## Exercise
Could you output the listing that follows exactly, without its images?

##### Input material

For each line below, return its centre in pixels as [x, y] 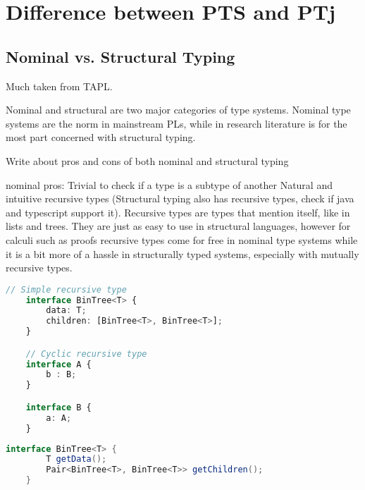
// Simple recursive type [66, 289]
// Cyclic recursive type [86, 354]
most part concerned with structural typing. [101, 137]
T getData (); [76, 459]
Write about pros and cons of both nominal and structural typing [147, 160]
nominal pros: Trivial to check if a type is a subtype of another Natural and [169, 184]
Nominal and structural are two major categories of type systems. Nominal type [178, 110]
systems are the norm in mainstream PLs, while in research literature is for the [177, 123]

##########

## Solution for this problem
For each line below, return its centre in pixels as [x, y] 
// Simple recursive type [66, 289]
// Cyclic recursive type [86, 354]
most part concerned with structural typing. [101, 137]
T getData (); [76, 459]
Write about pros and cons of both nominal and structural typing [147, 160]
nominal pros: Trivial to check if a type is a subtype of another Natural and [169, 184]
Nominal and structural are two major categories of type systems. Nominal type [178, 110]
systems are the norm in mainstream PLs, while in research literature is for the [177, 123]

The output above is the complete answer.